━━━━━ Provided entries ━━━━━

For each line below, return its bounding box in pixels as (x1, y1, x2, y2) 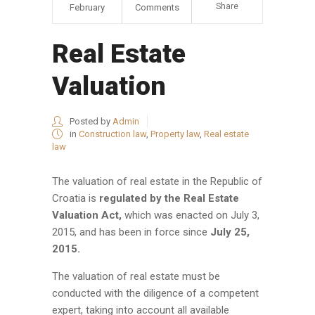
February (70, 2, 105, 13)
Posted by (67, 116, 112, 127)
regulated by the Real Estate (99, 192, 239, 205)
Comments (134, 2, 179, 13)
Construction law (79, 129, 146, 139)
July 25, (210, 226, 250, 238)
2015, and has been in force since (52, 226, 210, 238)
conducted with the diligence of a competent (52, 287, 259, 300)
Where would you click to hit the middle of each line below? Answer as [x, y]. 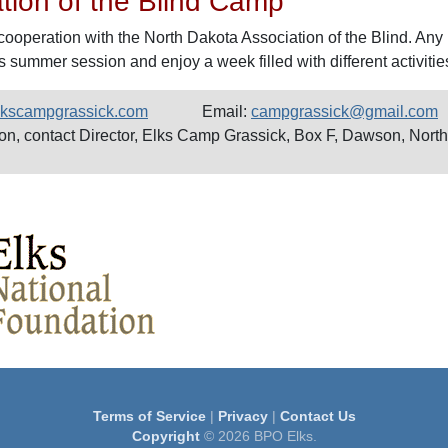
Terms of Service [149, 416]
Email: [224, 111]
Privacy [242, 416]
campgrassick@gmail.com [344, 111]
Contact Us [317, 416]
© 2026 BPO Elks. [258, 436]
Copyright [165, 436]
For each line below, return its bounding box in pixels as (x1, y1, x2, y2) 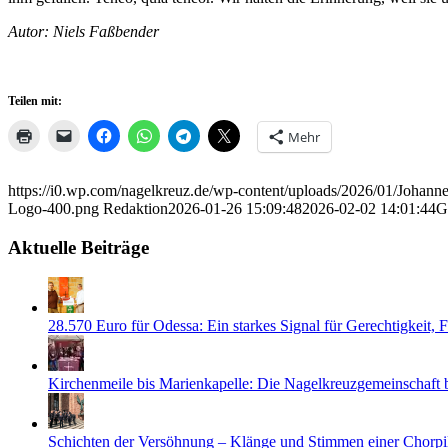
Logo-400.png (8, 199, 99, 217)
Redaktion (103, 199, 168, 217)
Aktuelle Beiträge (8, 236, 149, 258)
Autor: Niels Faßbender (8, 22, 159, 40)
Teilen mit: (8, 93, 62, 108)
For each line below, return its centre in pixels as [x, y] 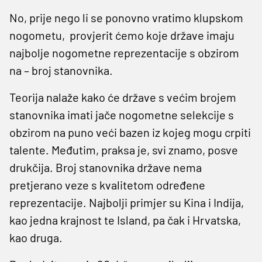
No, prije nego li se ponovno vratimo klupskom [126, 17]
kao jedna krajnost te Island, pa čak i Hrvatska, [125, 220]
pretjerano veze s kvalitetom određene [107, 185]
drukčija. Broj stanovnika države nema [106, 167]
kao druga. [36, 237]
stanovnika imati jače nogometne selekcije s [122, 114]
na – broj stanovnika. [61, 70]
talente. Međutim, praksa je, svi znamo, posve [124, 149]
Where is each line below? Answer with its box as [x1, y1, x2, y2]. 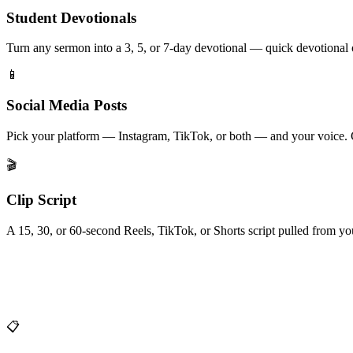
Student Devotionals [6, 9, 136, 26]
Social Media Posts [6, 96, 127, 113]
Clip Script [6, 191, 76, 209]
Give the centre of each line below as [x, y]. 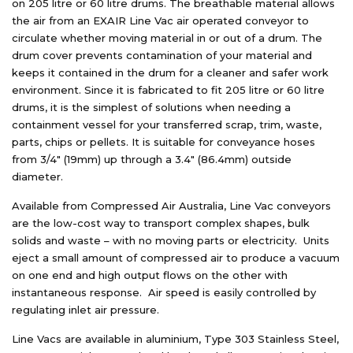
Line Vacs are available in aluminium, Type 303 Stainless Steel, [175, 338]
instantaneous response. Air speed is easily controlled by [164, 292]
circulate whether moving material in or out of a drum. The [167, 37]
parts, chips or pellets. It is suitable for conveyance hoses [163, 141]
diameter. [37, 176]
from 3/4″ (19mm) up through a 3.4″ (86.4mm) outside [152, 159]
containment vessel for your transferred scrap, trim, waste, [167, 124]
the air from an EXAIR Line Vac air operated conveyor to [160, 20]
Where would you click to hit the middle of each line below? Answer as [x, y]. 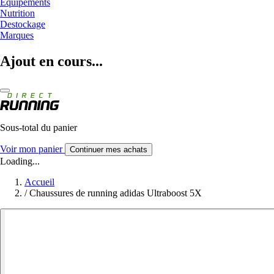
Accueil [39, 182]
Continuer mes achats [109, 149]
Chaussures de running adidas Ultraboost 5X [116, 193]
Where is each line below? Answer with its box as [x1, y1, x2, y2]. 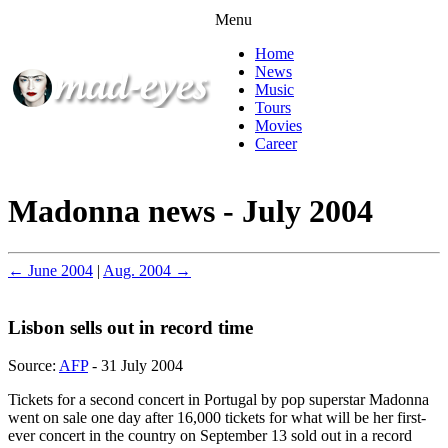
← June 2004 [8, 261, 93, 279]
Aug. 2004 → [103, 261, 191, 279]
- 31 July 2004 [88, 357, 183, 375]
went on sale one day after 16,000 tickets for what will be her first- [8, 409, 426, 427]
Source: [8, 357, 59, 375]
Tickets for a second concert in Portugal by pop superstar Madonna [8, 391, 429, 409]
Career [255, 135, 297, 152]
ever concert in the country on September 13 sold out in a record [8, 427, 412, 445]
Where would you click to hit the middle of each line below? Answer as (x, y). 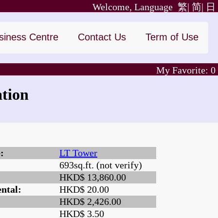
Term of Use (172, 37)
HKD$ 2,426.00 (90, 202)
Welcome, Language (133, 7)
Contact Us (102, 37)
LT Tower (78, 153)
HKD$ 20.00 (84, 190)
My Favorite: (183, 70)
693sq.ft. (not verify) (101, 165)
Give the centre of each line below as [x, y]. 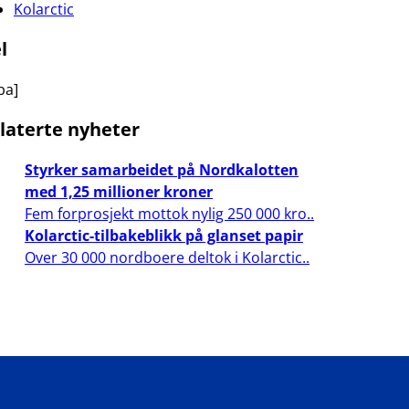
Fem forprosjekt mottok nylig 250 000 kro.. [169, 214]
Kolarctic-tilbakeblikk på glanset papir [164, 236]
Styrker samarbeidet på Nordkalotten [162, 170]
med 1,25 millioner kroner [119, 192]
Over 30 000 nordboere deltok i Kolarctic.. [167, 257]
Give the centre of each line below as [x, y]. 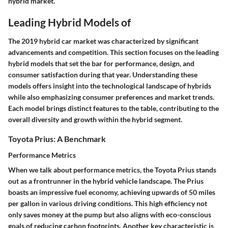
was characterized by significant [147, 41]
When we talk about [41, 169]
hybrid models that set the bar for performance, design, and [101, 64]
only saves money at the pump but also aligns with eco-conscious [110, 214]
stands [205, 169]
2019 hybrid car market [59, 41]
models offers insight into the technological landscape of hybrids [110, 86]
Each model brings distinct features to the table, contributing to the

━━━━━

Goal of the exercise -
Look above for the line with "For each line below, return its centre" and the line with "na – broj stanovnika. [61, 70]", then copy them and all lines in between exactly as written, and only those, without any pictures.

Worked solution -
For each line below, return its centre in pixels as [x, y] 
No, prije nego li se ponovno vratimo klupskom [126, 17]
kao jedna krajnost te Island, pa čak i Hrvatska, [125, 220]
pretjerano veze s kvalitetom određene [107, 185]
drukčija. Broj stanovnika države nema [106, 167]
kao druga. [36, 237]
stanovnika imati jače nogometne selekcije s [122, 114]
na – broj stanovnika. [61, 70]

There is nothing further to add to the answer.